May 23, 2011

Liliana’s comforting Colombian “empanadas”


One of the best things about teaching, other than the obvious gratification is how much you learn on the way! You learn as you question things to try to explain how and why they work (or don’t work), you learn from the extra research to understand or find about something yourself, but above all you learn from those you are teaching! With cooking you always get that extra reward, because almost everyone knows how to make something in a very special way. Even more so, with a multicultural class where each person comes from a different country with a completely different background and upbringing. So, even those who at the begining say they don’t know how to cook, with time, they come out with something extraordinary to teach everyone else.

This is the case with Liliana…She began by saying she was a total disaster in her kitchen (which didn’t convince me as she was cooking her child’s meals daily!). We began the course and sadly in little time she let us know she would be missing most of it, to just make it back for the last week of class. At mid-course each person who volunteered taught the rest of the class a “special” recipe they made particularly well, but she missed it…Little time later she showed up and brought these colombian empanadas for the whole class…but I missed her! Apparently, they were a success so she wrote up a recipe for everyone to have a guideline of how they were made. But it was not until the last week of class, when she returned that they demanded she made some more, that I got to try them…


It had been a terrible day, I didn’t stop running around trying to arrange last minute tasks…and right at the end, when everyone presented their dishes and I got to try her empanadas…I soooo much regreted not having made the time to take a proper look at how she made them, because they were beautiful! I really fell in love with the taste of the juicy filling enhanced by the addition of the hot & slightly sour “mojo” that accompanied it. The intense taste of corn from the wrapper’s dough was brought out on the outer crispy crust of these fried empanadas (I’m not a big fan of fried stuff) in contrast to the chewier texture inside…such a comforting feeling...Just perfect!

So, from her recipe guideline and from the little I watched her prepare, I had a go at these delicacies hoping to get something close to the ones I tried that day. They came out delicious! They might be not even as good as one of her bad batches, but they are very close what I remember and more than worthwhile to give them a try!
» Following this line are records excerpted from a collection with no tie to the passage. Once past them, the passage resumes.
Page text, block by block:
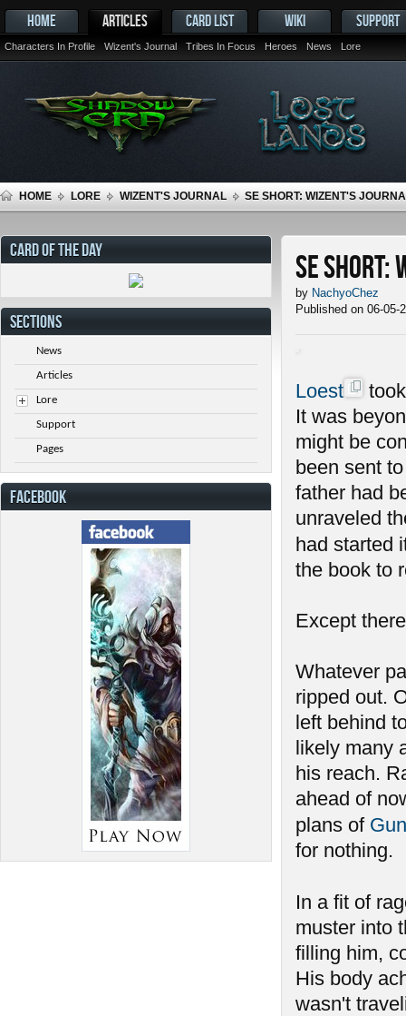
HOME ARTICLES
Characters In Profile Wizent's Journal Tribes In Focus Heroes News Lore
CARD LIST WIKI SUPPORT
HOME LORE WIZENT'S JOURNAL SE SHORT: WIZENT'S
SE Short:
by NachyoChez
Published on 06-05-
Loest
It was
might be
been sent
father had
unraveled
had started
the book to
Except
Whatever
ripped out.
left behind
likely many
his reach.
ahead of
plans of
for nothing.
In a fit of
muster into
filling him,
His body
wasn't
CARD OF THE DAY
SECTIONS
News
Articles
Lore
Support
Pages
FACEBOOK
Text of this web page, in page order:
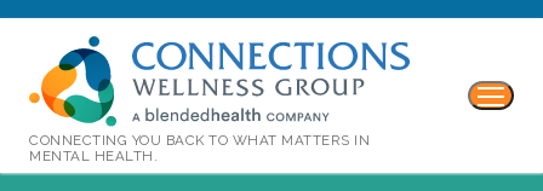
CONNECTING YOU BACK TO WHAT MATTERS IN
MENTAL HEALTH.
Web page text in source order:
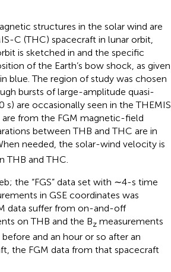
structures in the solar wind are
C (THC) spacecraft in lunar orbit,
is sketched in and the specific
of the Earth’s bow shock, as given
blue. The region of study was chosen
bursts of large-amplitude quasi-
are occasionally seen in the THEMIS
are from the FGM magnetic-field
between THB and THC are in
needed, the solar-wind velocity is
THB and THC.
the “FGS” data set with ∼4-s time
in GSE coordinates was
data suffer from on-and-off
on THB and the Bzmeasurements
and an hour or so after an
the FGM data from that spacecraft
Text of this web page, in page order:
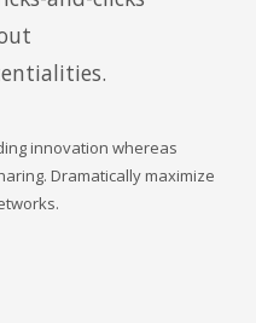
innovation whereas
Dramatically maximize
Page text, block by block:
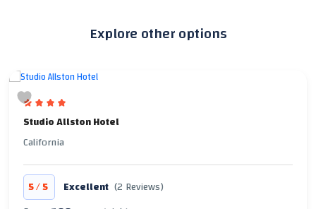
Explore other options
Studio Allston Hotel
California
5/5 Excellent (2 Reviews)
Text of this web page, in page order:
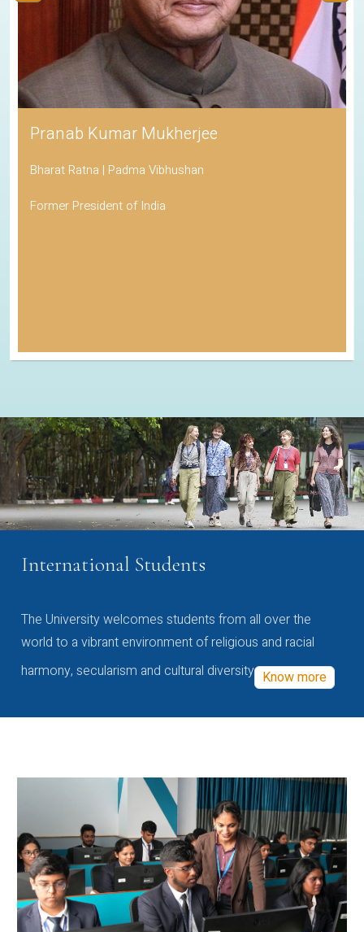
Pranab Kumar Mukherjee
Bharat Ratna | Padma Vibhushan
Former President of India
International Students
The University welcomes students from all over the
world to a vibrant environment of religious and racial
harmony, secularism and cultural diversity Know more

So here for you all: Liliana’s empanadas colombianas! Thank you Lili for such wonderful recipe!!!


Liliana’s colombian empanadas

(makes about 16x 12-14cm diameter empanadas)

For the dough:

400g of colombian precooked yellow corn flour (I used the white corn version with a pinch of paella food colouring!)*

About 550g of chicken stock**

pinch of salt

*She told me they were both the same, though the yellow one was coloured to be used for these empanadas, though in the web page they note they are ground from different corns!Still, the white one tasted really good, I’d have to compare side by side to test for the difference. 

**I made about a liter of stock, but otherwise you can use water with a bit of stock cubes, as she advised, though I’m not really for those products…so I’d just use salted water.

For the filling:

1 side of chicken breast (or the equivalent weight of another part)*

300g of onions

2 large garlic cloves

1 large red pepper (I used a peeled bbq one I had)

250g of ripe tomatoes

200g of potatoes

a bit of olive oil

salt & freshly milled black pepper to taste

*The chicken breast is convinient as it cooks really quick, but you can use thighs and cook them for longer until tender, to shred them for the filling.

For the “mojo”/dipping sauce:

1 small handful of picked fresh coriander leaves

half a scallion (you could use red or white onion, but scallions are milder)

1 medium ripe tomato

1-2 fresh bird-eyes chillis (I used 1 1/2 for mild hot)

salt to taste

juice of half a large lemon or 1 lime (or more to taste)

1-2 tbsp of olive oil (I added to taste)


Some oil for deep frying

I had the stock ready, so I seasoned with salt to taste and starting from cold I slowly cooked the chicken breast (I separated the little fillet attached to it, as it cooks sooner, to remove it first). Beginning from a cold or room temperature stock I find is better for poaching (both fish & meat) as it gives a juicier rather than the often dry, overcooked meat; if removed with the center ir cooked right.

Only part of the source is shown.